Now comes a table of processes and statistics. The columns are as follows:

- PID: Process identifier.  Typically a 16 bit number, 0 is 
  forbidden, 1 is 'init', which is the parent of last resort.
  NGI uses systemd as init.

- USER: The user the process is running as.

- PR: The process's priority.  This normally runs from -20 to
  20, where the *lower* the number, the higher the priority.
  There is also an 'RT' real-time priority which trumps all.
  It is not "real time", however.

- NI: Niceness.  This is an offset to apply to the normal
  priority.  It is normally zero.

- VIRT: Virtual memory size.  This is the size of the process's
  address space.  This doesn't mean it is all memory used,
  however: some may be maps of files on disc, or may be yet
  unused and not had real RAM allocated to back it.

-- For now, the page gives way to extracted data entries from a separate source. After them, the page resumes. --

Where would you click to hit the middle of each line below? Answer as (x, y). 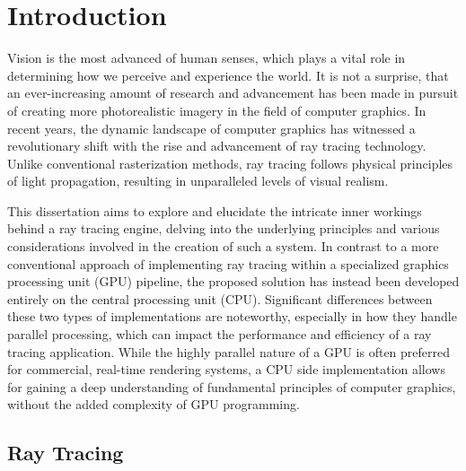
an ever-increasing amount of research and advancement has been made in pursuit (233, 93)
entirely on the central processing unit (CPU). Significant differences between (220, 298)
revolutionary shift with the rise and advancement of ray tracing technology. (217, 146)
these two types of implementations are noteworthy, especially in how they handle (232, 316)
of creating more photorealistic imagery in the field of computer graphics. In (217, 110)
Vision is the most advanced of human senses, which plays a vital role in (207, 58)
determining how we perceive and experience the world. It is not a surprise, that (228, 75)
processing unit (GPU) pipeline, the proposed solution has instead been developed (233, 281)
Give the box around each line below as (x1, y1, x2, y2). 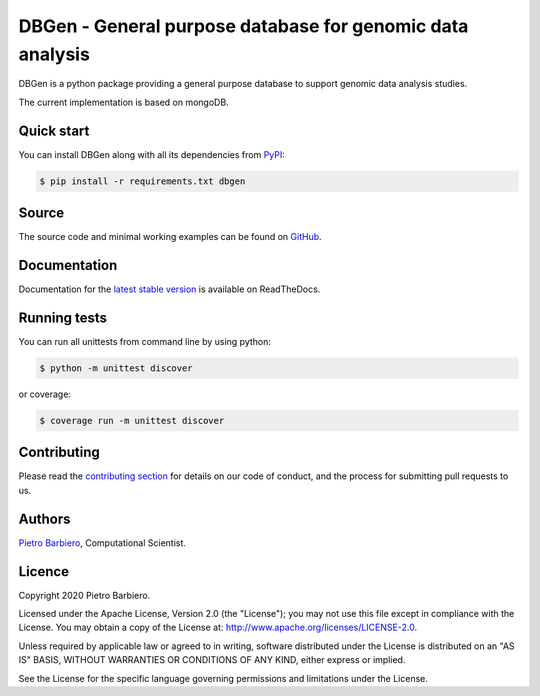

- RES: Resident size.  This is how much RAM the process actually
  has allocated to it.  This may be backed by physical RAM or by

- SHR: Sharable memory.  This is the amount of memory being used
  that could possibly be shared with other processes.  This includes
  shared memory used for IPC, as well as memory maps of files on
  disc (such as the executable itself, shared libraries, etc.)

- S: State.  S = sleeping, R = runnable, D = blocked waiting for
  IO, Z = waiting for parent process to collect corpse/exit status.

- CPU: Percentage of CPU used by this process since the last refresh.
  Note that 100% is 100% of one thread.  In a quad-core system, this
  could reach the high 300s.

- MEM: Percentage of available RAM (combined physical and swap) that
  this process is using, as a factor of its RES, described above.

- TIME: CPU seconds used by this process since it started.  What this
  means is that if it were to use a whole CPU thread for a second (or
  50% of a thread for two seconds), 1 will be added.

- COMMAND: Title of process.

Note: This document is licensed under CC-BY-SA and was originally created by Codethink Ltd.